■ Entries taken from a collection ■
= = = =
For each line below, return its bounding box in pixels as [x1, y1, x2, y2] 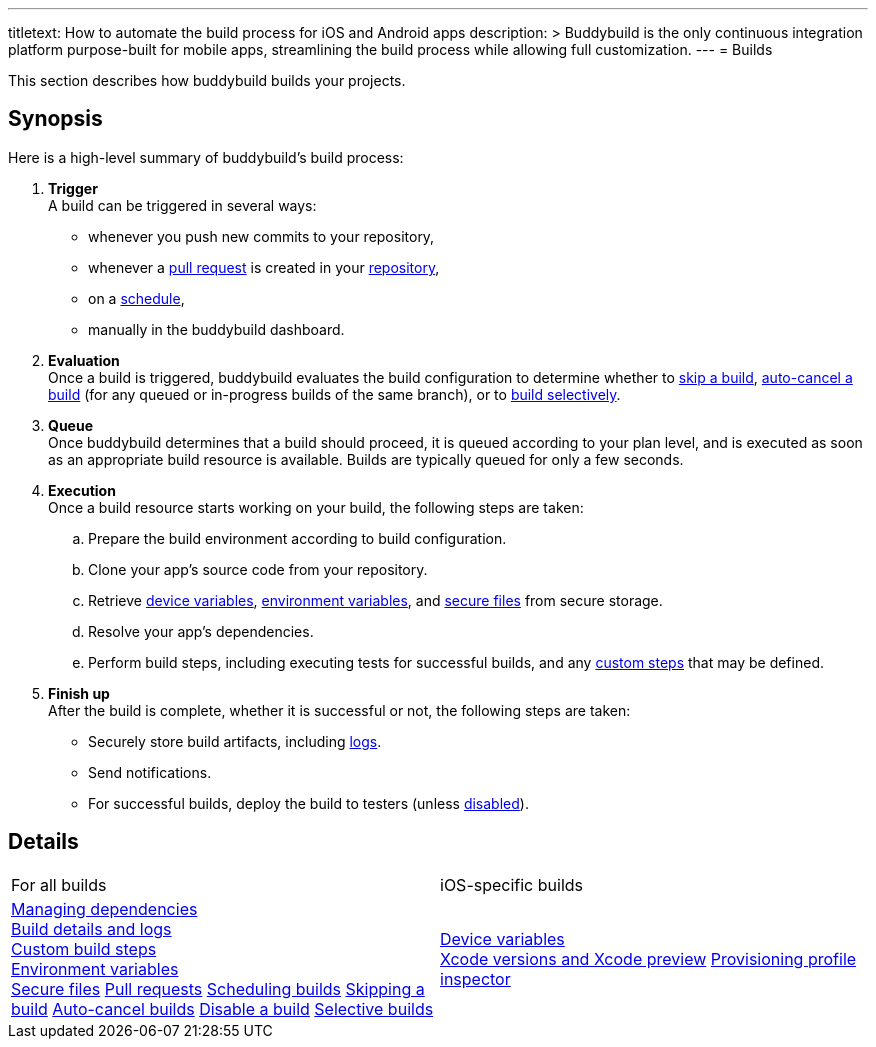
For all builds [11, 874, 107, 895]
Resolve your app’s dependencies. [88, 622, 314, 640]
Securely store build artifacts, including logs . [88, 732, 382, 750]
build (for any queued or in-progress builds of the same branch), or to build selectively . [48, 385, 621, 403]
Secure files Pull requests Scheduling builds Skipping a [11, 978, 425, 999]
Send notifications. [88, 763, 212, 781]
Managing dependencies [11, 898, 198, 919]
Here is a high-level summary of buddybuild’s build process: [8, 148, 404, 166]
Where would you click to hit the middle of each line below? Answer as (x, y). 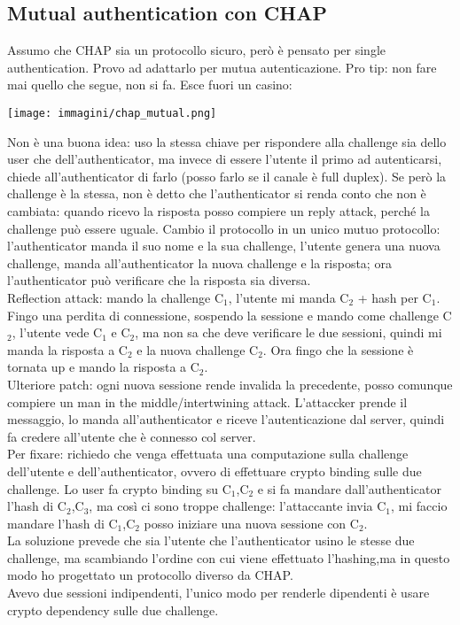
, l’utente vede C (57, 332)
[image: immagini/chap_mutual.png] (112, 113)
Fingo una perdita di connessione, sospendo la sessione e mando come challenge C (230, 315)
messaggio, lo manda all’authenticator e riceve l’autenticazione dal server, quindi (226, 419)
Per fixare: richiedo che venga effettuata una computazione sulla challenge (208, 454)
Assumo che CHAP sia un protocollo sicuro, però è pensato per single (197, 50)
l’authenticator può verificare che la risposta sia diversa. (159, 280)
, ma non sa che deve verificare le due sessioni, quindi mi (288, 332)
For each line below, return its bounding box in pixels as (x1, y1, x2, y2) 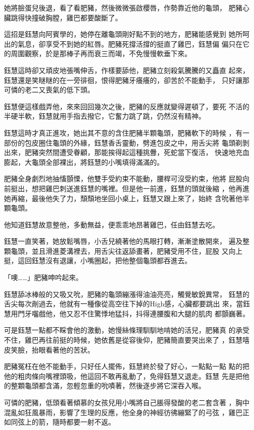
= = = =
■ WHAT THE TASK REQUIRES ■
A precise copy of each record, with the images removed, should be output.

■ RESPONSE ■
For each line below, return its bounding box in pixels as [x1, y1, x2, y2] 
For all builds [11, 874, 107, 895]
Resolve your app’s dependencies. [88, 622, 314, 640]
Securely store build artifacts, including logs . [88, 732, 382, 750]
build (for any queued or in-progress builds of the same branch), or to build selectively . [48, 385, 621, 403]
Secure files Pull requests Scheduling builds Skipping a [11, 978, 425, 999]
Send notifications. [88, 763, 212, 781]
Managing dependencies [11, 898, 198, 919]
Here is a high-level summary of buddybuild’s build process: [8, 148, 404, 166]
Where would you click to hit the middle of each line below? Answer as (x, y). 
, l’utente vede C (57, 332)
[image: immagini/chap_mutual.png] (112, 113)
Fingo una perdita di connessione, sospendo la sessione e mando come challenge C (230, 315)
messaggio, lo manda all’authenticator e riceve l’autenticazione dal server, quindi (226, 419)
Per fixare: richiedo che venga effettuata una computazione sulla challenge (208, 454)
Assumo che CHAP sia un protocollo sicuro, però è pensato per single (197, 50)
l’authenticator può verificare che la risposta sia diversa. (159, 280)
, ma non sa che deve verificare le due sessioni, quindi mi (288, 332)
For each line below, return its bounding box in pixels as (x1, y1, x2, y2) 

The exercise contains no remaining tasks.